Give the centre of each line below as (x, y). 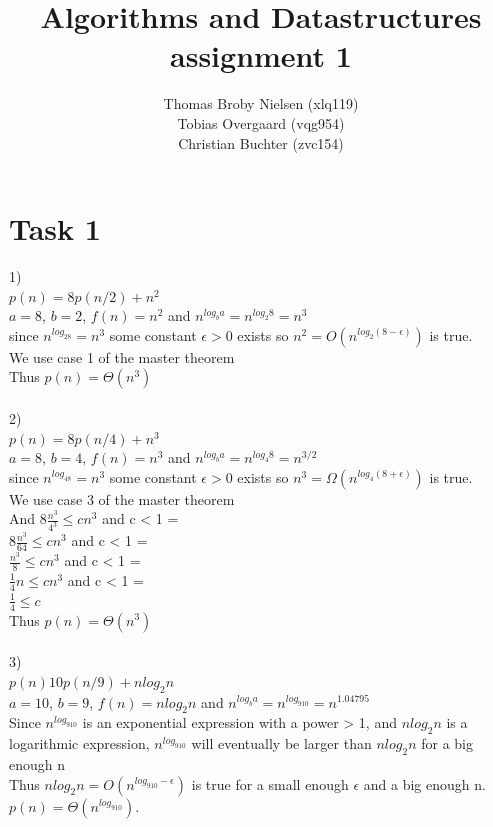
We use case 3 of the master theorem (122, 498)
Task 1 (55, 228)
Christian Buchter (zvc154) (261, 142)
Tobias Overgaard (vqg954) (261, 122)
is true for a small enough (270, 783)
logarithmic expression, (79, 743)
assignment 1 (261, 55)
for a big (447, 743)
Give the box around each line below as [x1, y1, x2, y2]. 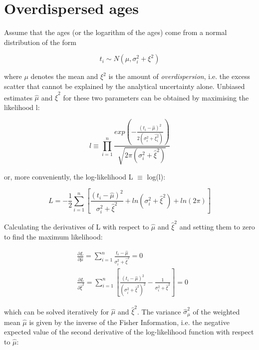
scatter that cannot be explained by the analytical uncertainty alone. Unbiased [4, 80, 245, 91]
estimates [4, 92, 32, 102]
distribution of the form [4, 36, 76, 47]
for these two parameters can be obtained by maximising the [63, 92, 249, 102]
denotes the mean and [30, 71, 98, 81]
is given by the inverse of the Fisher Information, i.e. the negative [29, 316, 230, 327]
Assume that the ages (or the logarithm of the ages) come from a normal [4, 27, 227, 37]
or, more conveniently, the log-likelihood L [4, 171, 133, 181]
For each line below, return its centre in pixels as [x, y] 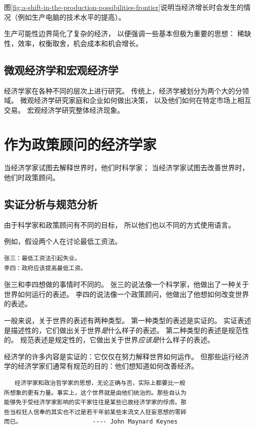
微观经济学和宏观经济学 [61, 70]
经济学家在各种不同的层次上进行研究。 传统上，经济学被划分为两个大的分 [123, 90]
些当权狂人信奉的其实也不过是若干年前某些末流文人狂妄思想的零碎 [95, 412]
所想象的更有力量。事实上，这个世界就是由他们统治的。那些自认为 [95, 393]
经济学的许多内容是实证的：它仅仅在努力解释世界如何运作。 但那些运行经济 [127, 356]
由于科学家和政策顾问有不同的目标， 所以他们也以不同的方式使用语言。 [120, 224]
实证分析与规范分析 [51, 204]
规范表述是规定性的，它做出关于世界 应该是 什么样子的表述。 [117, 340]
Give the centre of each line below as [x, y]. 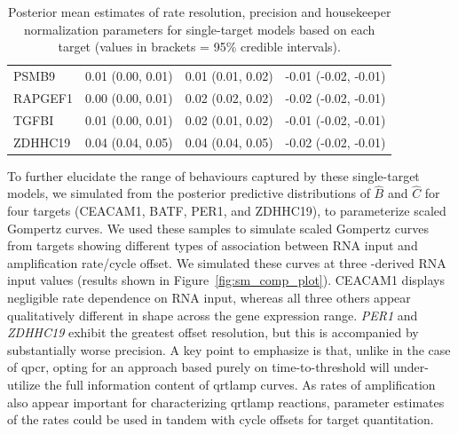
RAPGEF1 [43, 97]
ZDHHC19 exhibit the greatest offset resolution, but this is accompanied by [213, 332]
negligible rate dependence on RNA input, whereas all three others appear [209, 298]
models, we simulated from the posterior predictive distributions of [189, 193]
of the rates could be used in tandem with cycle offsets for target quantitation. [221, 419]
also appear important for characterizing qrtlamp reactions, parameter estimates [226, 402]
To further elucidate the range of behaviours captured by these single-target [213, 175]
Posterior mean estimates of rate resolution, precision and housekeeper [200, 12]
======
**Work to complete:**
Go back to the listing above. Copy word for word the lines from the one with "RAPGEF1 [43, 97]" through the one with "also appear important", and nothing more.

**Worked solution:**
RAPGEF1 [43, 97]
ZDHHC19 exhibit the greatest offset resolution, but this is accompanied by [213, 332]
negligible rate dependence on RNA input, whereas all three others appear [209, 298]
models, we simulated from the posterior predictive distributions of [189, 193]
of the rates could be used in tandem with cycle offsets for target quantitation. [221, 419]
also appear important for characterizing qrtlamp reactions, parameter estimates [226, 402]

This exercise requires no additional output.